Bu zorunluluk beraat hükmünde direnilmesi halinde de geçerlidir. Zira Ceza Genel Kurulunca yapılacak inceleme sonucunda Özel Dairenin aleyhe bozması isabetli bulunup yerel mahkeme hükmünün bozulması mümkündür. 1412 sayılı CMUK"nun 5320 sayılı Kanunun 8. maddesi uyarınca karar tarihi itibarıyla uygulanması gereken 326/3. maddesine göre ısrar üzerine Yargıtay Ceza Genel Kurulunca verilen kararlara uymak mecburidir. Bu durumda sanıktan aleyhe bozmaya karşı diyeceği sorulmadan beraat hükmünde direnilebileceğinin kabulü savunma hakkının kısıtlanması sonucunu doğurabilecektir.

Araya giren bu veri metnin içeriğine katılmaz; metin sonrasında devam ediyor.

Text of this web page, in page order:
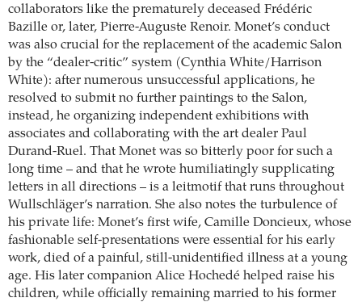
collaborators like the prematurely deceased Frédéric
Bazille or, later, Pierre-Auguste Renoir. Monet’s conduct
was also crucial for the replacement of the academic Salon
by the “dealer-critic” system (Cynthia White/Harrison
White): after numerous unsuccessful applications, he
resolved to submit no further paintings to the Salon,
instead, he organizing independent exhibitions with
associates and collaborating with the art dealer Paul
Durand-Ruel. That Monet was so bitterly poor for such a
long time – and that he wrote humiliatingly supplicating
letters in all directions – is a leitmotif that runs throughout
Wullschläger’s narration. She also notes the turbulence of
his private life: Monet’s first wife, Camille Doncieux, whose
fashionable self-presentations were essential for his early
work, died of a painful, still-unidentified illness at a young
age. His later companion Alice Hochedé helped raise his
children, while officially remaining married to his former
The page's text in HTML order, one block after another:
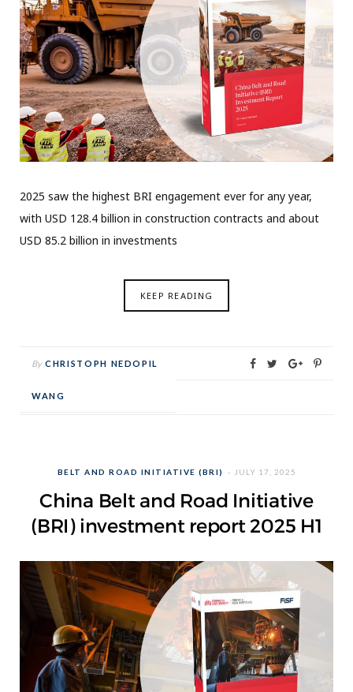
2025 saw the highest BRI engagement ever for any year,
with USD 128.4 billion in construction contracts and about
USD 85.2 billion in investments
KEEP READING
By CHRISTOPH NEDOPIL
WANG
BELT AND ROAD INITIATIVE (BRI) JULY 17, 2025
China Belt and Road Initiative
(BRI) investment report 2025 H1
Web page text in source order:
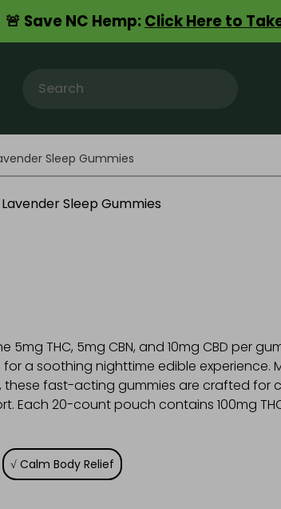
🚨 Save NC Hemp:Click Here to
Sleep Gummies
5mg THC, 5mg CBN, and 10mg CBD per
a soothing nighttime edible experience.
these fast-acting gummies are crafted for
Each 20-count pouch contains 100mg
Calm Body Relief
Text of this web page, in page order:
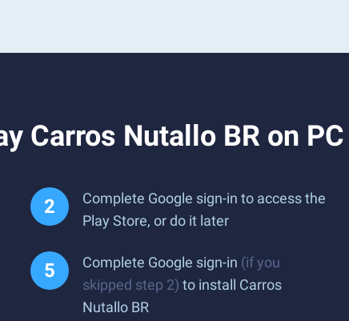
Carros Nutallo BR on
Complete Google sign-in to access the
Play Store, or do it later
Complete Google sign-in (if you
skipped step 2) to install Carros
Nutallo BR
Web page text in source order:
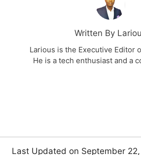
Written By
Larious is the Executive Editor
He is a tech enthusiast and a
Last Updated on September
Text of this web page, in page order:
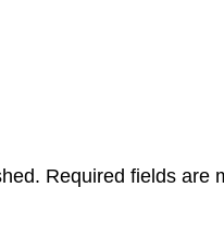
Required fields are
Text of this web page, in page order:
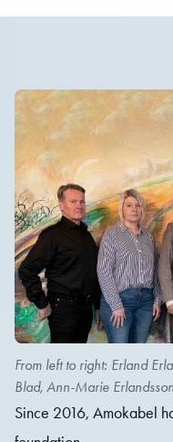
From left to right: Erland
Blad, Ann-Marie Erlandsson
Since 2016, Amokabel
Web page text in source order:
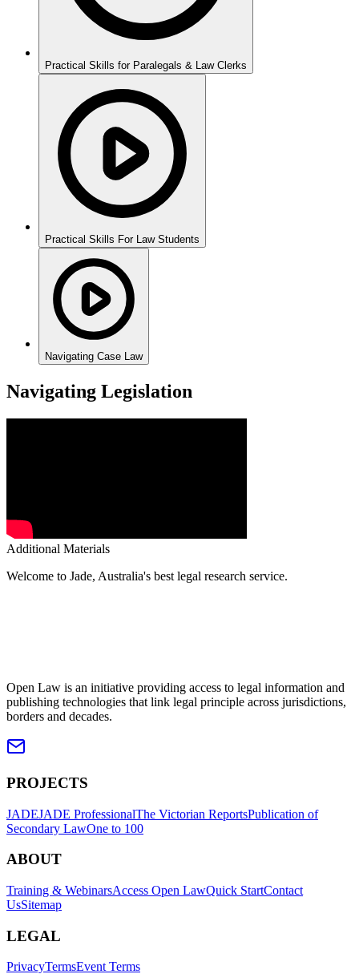
Practical Skills for Paralegals & Law Clerks
Practical Skills For Law Students
Navigating Case Law
Navigating Legislation
Additional Materials
Welcome to Jade, Australia's best legal research service.
Open Law is an initiative providing access to legal information and
publishing technologies that link legal principle across jurisdictions,
borders and decades.
PROJECTS
JADEJADE ProfessionalThe Victorian ReportsPublication of
Secondary LawOne to 100
ABOUT
Training & WebinarsAccess Open LawQuick StartContact
UsSitemap
LEGAL
PrivacyTermsEvent Terms
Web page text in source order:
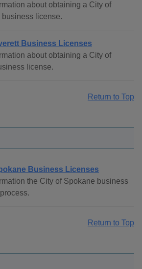
about obtaining a City of
business license.
Business Licenses
about obtaining a City of
license.
Return to Top
Business Licenses
the City of Spokane business
Return to Top
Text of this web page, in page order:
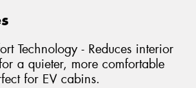
Technology - Reduces interior
a quieter, more comfortable
for EV cabins.
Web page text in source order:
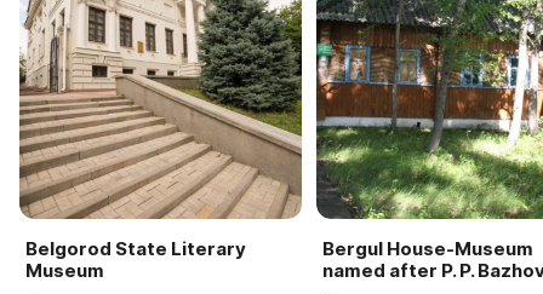
Belgorod State Literary
Museum
Bergul House-Museum
named after P. P.
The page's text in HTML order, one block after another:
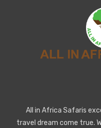
All in Africa Safaris
travel dream come true.
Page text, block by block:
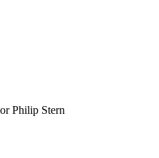
Philip Stern
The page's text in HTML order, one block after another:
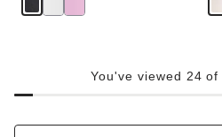
You've viewed 24
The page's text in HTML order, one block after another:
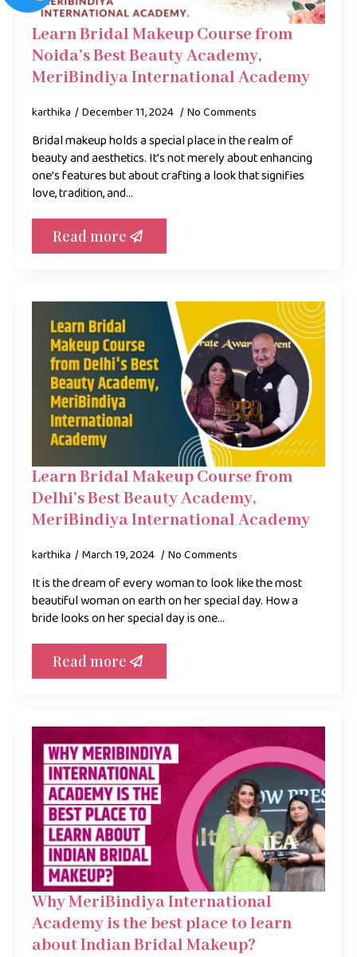
Learn Bridal Makeup Course from
Noida’s Best Beauty Academy,
MeriBindiya International Academy
karthika December 11, 2024 No Comments
Bridal makeup holds a special place in the realm of
beauty and aesthetics. It’s not merely about enhancing
one’s features but about crafting a look that signifies
love, tradition, and…
Read more
Learn Bridal Makeup Course from
Delhi’s Best Beauty Academy,
MeriBindiya International Academy
karthika March 19, 2024 No Comments
It is the dream of every woman to look like the most
beautiful woman on earth on her special day. How a
bride looks on her special day is one…
Read more
Why MeriBindiya International
Academy is the best place to learn
about Indian Bridal Makeup?

Savunma hakkı, sanığın en önemli hakkı olup bu hakkın sınırlanması 1412 sayılı CMUK"nun 308/8. maddesi uyarınca mutlak bozma nedenidir. Nitekim Ceza Genel Kurulunun duraksamasız uygulamaları da ısrar edilen önceki hüküm beraat dahi olsa sanıktan aleyhe bozmaya karşı diyecekleri sorulmadan direnme kararı verilemeyeceği yönündedir.
Öte yandan, Anayasamızın 141 ve 5271 sayılı CMK’nun 34. maddeleri uyarınca mahkeme kararlarının gerekçeli olması zorunludur. Yasal, yeterli ve geçerli bir gerekçeye dayanılmadan karar verilmesi, kanun koyucunun amacına uygun düşmeyeceği gibi uygulamada da keyfiliğe yol açacağında kuşku yoktur. Nitekim Ceza Genel Kurulunun yerleşmiş uygulamalarına göre de, bir karar bozulmakla tamamen ortadan kalkacağından, yerel mahkeme tarafından CMK’nun 34, 230 ve 232. maddeleri uyarınca yeniden usulüne uygun olarak hüküm kurulması, bunun yanında direnmeye ilişkin gerekçenin de gösterilmesi gerekmektedir.
Bu açıklamalar ışığında önsoruna ilişkin olarak yapılan değerlendirmede;
Yerel mahkeme hükmünün Özel Daire tarafından aleyhine bozulması nedeniyle bozmaya karşı sanığın beyanının alınması gerektiği gözetilmeden yargılamaya devam olunarak direnme kararı verilmesi, 1412 sayılı CMUK"nun 5320 sayılı Kanunun 8. maddesi uyarınca karar tarihi itibarıyla uygulanması gereken 326/2. maddesine aykırıdır.
Diğer taraftan; yerel mahkemece, Özel Dairenin bozma kararı ile tamamen ortadan kalkan ilk hükümde direnilirken, direnme nedenleri gösterilmeden ve bozma kararına niçin uyulmadığı açıklanmadan, önceki hükmün gerekçesinin tekrarı ile yetinilmesi de usul ve kanuna aykırıdır.
Bu itibarla, yerel mahkeme direnme hükmünün, saptanan bu usulü nedenlerden dolayı diğer yönleri incelenmeksizin bozulmasına karar verilmelidir.
SONUÇ:
Açıklanan nedenlerle;
1- İzmir 1. Asliye Ceza Mahkemesinin 08.10.2014 gün ve 999-1120 sayılı direnme hükmünün, aleyhe olan bozmaya karşı sanığın beyanının alınmaması, ayrıca usul ve kanuna uygun direnme gerekçesi gösterilmeden hüküm kurulması isabetsizliklerinden diğer yönleri incelenmeksizin BOZULMASINA,
2- Dosyanın, mahalline iadesi için Yargıtay Cumhuriyet Başsavcılığına TEVDİİNE, 17.10.2017 tarihinde yapılan müzakerede oybirliğiyle karar verildi.